Task requirements
Drop every image and restate the entries below word for word.

Records
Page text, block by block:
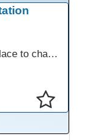
Stop by Room 24b if you need a place to charge your devices or a quiet space to do some work.
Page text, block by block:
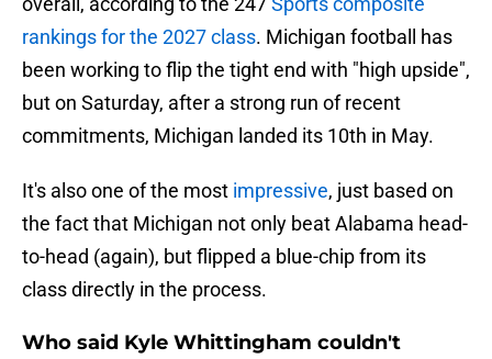
rankings for the 2027 class. Michigan football has
been working to flip the tight end with "high upside",
but on Saturday, after a strong run of recent
commitments, Michigan landed its 10th in May.
It's also one of the most impressive, just based on
the fact that Michigan not only beat Alabama head-
to-head (again), but flipped a blue-chip from its
class directly in the process.
Who said Kyle Whittingham couldn't
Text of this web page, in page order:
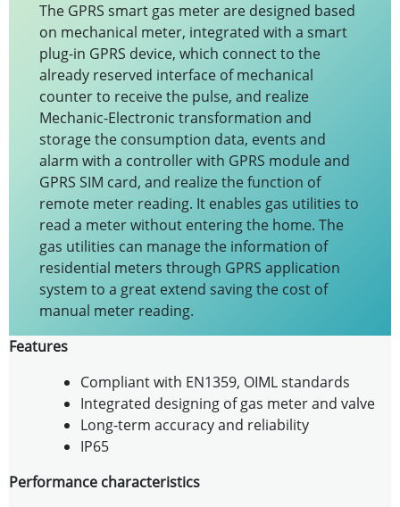
The GPRS smart gas meter are designed based
on mechanical meter, integrated with a smart
plug-in GPRS device, which connect to the
already reserved interface of mechanical
counter to receive the pulse, and realize
Mechanic-Electronic transformation and
storage the consumption data, events and
alarm with a controller with GPRS module and
GPRS SIM card, and realize the function of
remote meter reading. It enables gas utilities to
read a meter without entering the home. The
gas utilities can manage the information of
residential meters through GPRS application
system to a great extend saving the cost of
manual meter reading.
Features
Compliant with EN1359, OIML standards
Integrated designing of gas meter and valve
Long-term accuracy and reliability
IP65
Performance characteristics
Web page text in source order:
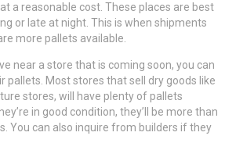
a reasonable cost. These places are best
or late at night. This is when shipments
more pallets available.
near a store that is coming soon, you can
pallets. Most stores that sell dry goods like
stores, will have plenty of pallets
in good condition, they’ll be more than
You can also inquire from builders if they
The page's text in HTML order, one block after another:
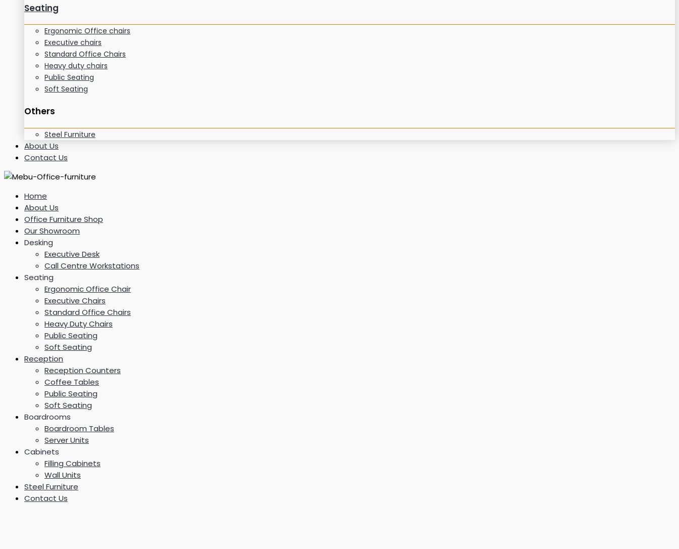
Seating
Ergonomic Office chairs
Executive chairs
Standard Office Chairs
Heavy duty chairs
Public Seating
Soft Seating
Others
Steel Furniture
About Us
Contact Us
Home
About Us
Office Furniture Shop
Our Showroom
Desking
Executive Desk
Call Centre Workstations
Seating
Ergonomic Office Chair
Executive Chairs
Standard Office Chairs
Heavy Duty Chairs
Public Seating
Soft Seating
Reception
Reception Counters
Coffee Tables
Public Seating
Soft Seating
Boardrooms
Boardroom Tables
Server Units
Cabinets
Filling Cabinets
Wall Units
Steel Furniture
Contact Us
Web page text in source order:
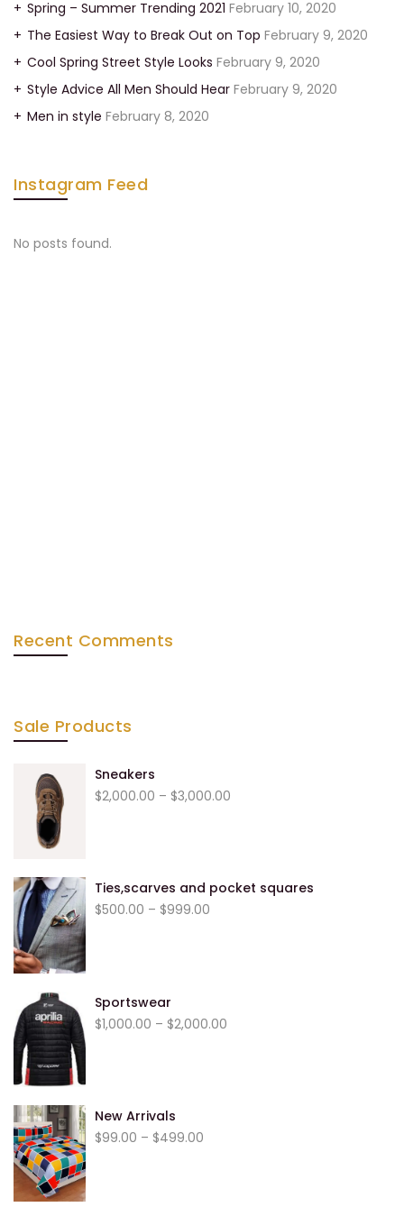
Spring – Summer Trending 2021 February 10, 2020
The Easiest Way to Break Out on Top February 9, 2020
Cool Spring Street Style Looks February 9, 2020
Style Advice All Men Should Hear February 9, 2020
Men in style February 8, 2020
Instagram Feed
No posts found.
Recent Comments
Sale Products
Sneakers
$2,000.00 – $3,000.00
$3,000.00
Ties,scarves and pocket squares
$500.00 – $999.00
Sportswear
$1,000.00 – $2,000.00
New Arrivals
$99.00 – $499.00
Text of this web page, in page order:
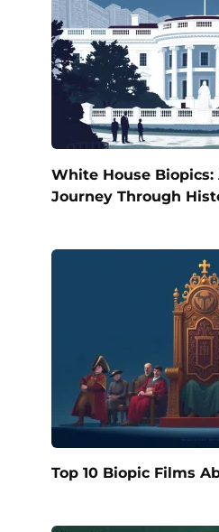
White House Biopics:
Journey Through
Top 10 Biopic Films
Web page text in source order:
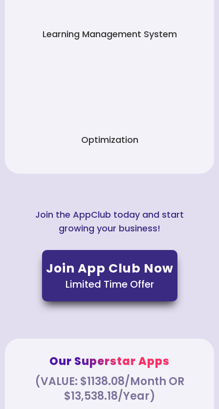
Learning Management System
Optimization
Join the AppClub today and start
growing your business!
Join App Club Now
Limited Time Offer
Our Superstar Apps
(VALUE: $1138.08/Month OR
$13,538.18/Year)

Expected answer
Page text, block by block:
Stop by Room 24b if you need a place to charge your devices or a quiet space to do some work.
Page text, block by block:
rankings for the 2027 class. Michigan football has
been working to flip the tight end with "high upside",
but on Saturday, after a strong run of recent
commitments, Michigan landed its 10th in May.
It's also one of the most impressive, just based on
the fact that Michigan not only beat Alabama head-
to-head (again), but flipped a blue-chip from its
class directly in the process.
Who said Kyle Whittingham couldn't
Text of this web page, in page order:
The GPRS smart gas meter are designed based
on mechanical meter, integrated with a smart
plug-in GPRS device, which connect to the
already reserved interface of mechanical
counter to receive the pulse, and realize
Mechanic-Electronic transformation and
storage the consumption data, events and
alarm with a controller with GPRS module and
GPRS SIM card, and realize the function of
remote meter reading. It enables gas utilities to
read a meter without entering the home. The
gas utilities can manage the information of
residential meters through GPRS application
system to a great extend saving the cost of
manual meter reading.
Features
Compliant with EN1359, OIML standards
Integrated designing of gas meter and valve
Long-term accuracy and reliability
IP65
Performance characteristics
Web page text in source order:
a reasonable cost. These places are best
or late at night. This is when shipments
more pallets available.
near a store that is coming soon, you can
pallets. Most stores that sell dry goods like
stores, will have plenty of pallets
in good condition, they’ll be more than
You can also inquire from builders if they
The page's text in HTML order, one block after another:
Seating
Ergonomic Office chairs
Executive chairs
Standard Office Chairs
Heavy duty chairs
Public Seating
Soft Seating
Others
Steel Furniture
About Us
Contact Us
Home
About Us
Office Furniture Shop
Our Showroom
Desking
Executive Desk
Call Centre Workstations
Seating
Ergonomic Office Chair
Executive Chairs
Standard Office Chairs
Heavy Duty Chairs
Public Seating
Soft Seating
Reception
Reception Counters
Coffee Tables
Public Seating
Soft Seating
Boardrooms
Boardroom Tables
Server Units
Cabinets
Filling Cabinets
Wall Units
Steel Furniture
Contact Us
Web page text in source order:
Spring – Summer Trending 2021 February 10, 2020
The Easiest Way to Break Out on Top February 9, 2020
Cool Spring Street Style Looks February 9, 2020
Style Advice All Men Should Hear February 9, 2020
Men in style February 8, 2020
Instagram Feed
No posts found.
Recent Comments
Sale Products
Sneakers
$2,000.00 – $3,000.00
$3,000.00
Ties,scarves and pocket squares
$500.00 – $999.00
Sportswear
$1,000.00 – $2,000.00
New Arrivals
$99.00 – $499.00
Text of this web page, in page order:
White House Biopics:
Journey Through
Top 10 Biopic Films
Web page text in source order:
Learning Management System
Optimization
Join the AppClub today and start
growing your business!
Join App Club Now
Limited Time Offer
Our Superstar Apps
(VALUE: $1138.08/Month OR
$13,538.18/Year)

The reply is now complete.